Calzone, iTV systems engineer at Cox Communications, noted while more advanced digital boxes being deployed today come close to OCAP compatibility, there still is a large installed base of older boxes, such as the Motorola DCT2000, that can't conform to OCAP. Developers, meanwhile, face the frustrating problem of having to design multiple versions of their software applications to fit the many box flavors.
"We need to resolve this problem. We need to come up with a common development platform." Calzone noted.
Miller, CTO at Vidiom Systems Corp., picked up on that theme, saying "while we are encouraged by all of the current work in standards, we realize there is a missing piece, and that is what we will propose here."
What the duo proposed was an extension to OCAP that makes Java, the Internet programming language developed by Sun Microsystems, the uniform platform for applications development. Designed especially for the Internet's distributed environment with simpler coding than other languages, Java already is part of the OCAP specification.
Calzone and Miller proposed creating a Java-based applications protocol interface set simple enough to access boxes such as the DCT-2000 while supplying some of the sought-after applications found on higher-level boxes. Having this single API would greatly simplify applications development and interactive services deployments for MSOs.
Calzone said he and Miller have been talking with other MSO and gear vendor representatives about the idea, adding he was hoping for input from the conference "to really move this thing and make it happen."
Miller added that with satellite providers rapidly developing the next round of digital applications and services, "we can't wait for it for five years, so there does have to be a little bit of a fast track."
Another idea gaining some attention these days involves harnessing the Data Over Cable Service Interface Specification (DOCSIS) channel to carry digital set-top box out-of-band signaling functions. It is the basis of the DOCSIS Set-top Gateway (DSG) specification soon to be released by CableLabs. A follow-up advanced mode specification also is in the works.
Digital cable systems use out-of-band signaling to relay conditional access and encryption commands between the headend and set-top boxes. At present, proprietary signaling systems are used to carry these messages.
Unlike the cable-modem centric DOCSIS specification, DSG's scheme would be one-way, as are the proprietary out-of-band signaling systems in existing set-tops, said John Chapman, Cisco Systems Inc. distinguished engineer. Chapman said that was necessary to make it compatible with the real-world digital systems already in place.
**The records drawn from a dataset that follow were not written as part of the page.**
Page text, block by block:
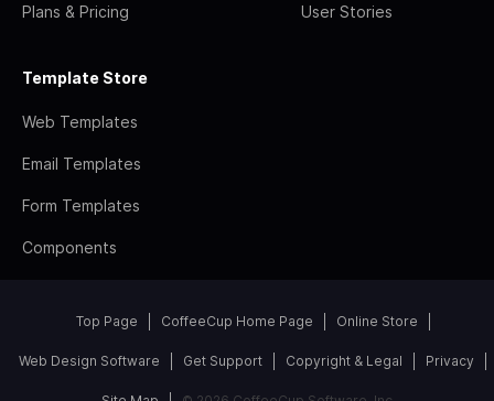
Plans & Pricing User Stories
Template Store
Web Templates
Email Templates
Form Templates
Components
Top Page CoffeeCup Home Page Online Store
Web Design Software Get Support Copyright & Legal Privacy

"If you want to take your proprietary signaling messages from their existing channel, you take the messages and up them on top of DSG," he noted. "It is completely transparent–it is a layered transport."Attendance jumps, L.A. on deck
Providing further proof that 2004 could be a turnaround year for the cable tech sector, attendance at ET '04 was solid, jumping 15 percent to almost 800, versus 2003's totals. Still, the conference has some ground to gain if it's going to catch up to recent higher water marks during the dot-com boom. ET 2001, for example, drew about 1,100.
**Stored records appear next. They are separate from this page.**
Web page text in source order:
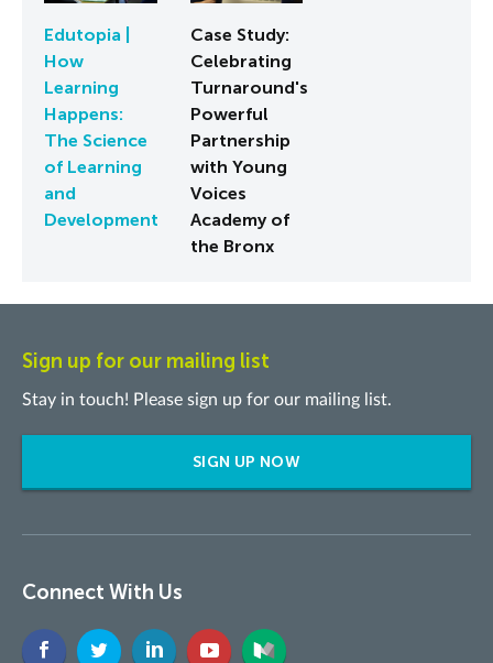
Edutopia |
How
Learning
Happens:
The Science
of Learning
and
Development
Case Study:
Celebrating
Turnaround's
Powerful
Partnership
with Young
Voices
Academy of
the Bronx
Sign up for our mailing list
Stay in touch! Please sign up for our mailing list.
SIGN UP NOW
Connect With Us

ET will get a chance to equal or better that mark in 2004, when things get underway again in Los Angeles. SCTE has tapped cable vet Tom Jokerst to chair the program subcommittee for next year's gathering. Jokerst is presently the chief technology officer of video-on-demand server startup Broadbus Technologies. Previously, he was senior vice president of advanced technology and a senior technical advisor for Charter Communications.
"I'm looking forward to the challenge of building a program for discussing innovations and advanced technologies that are three to five years out," Jokerst said in a prepared statement.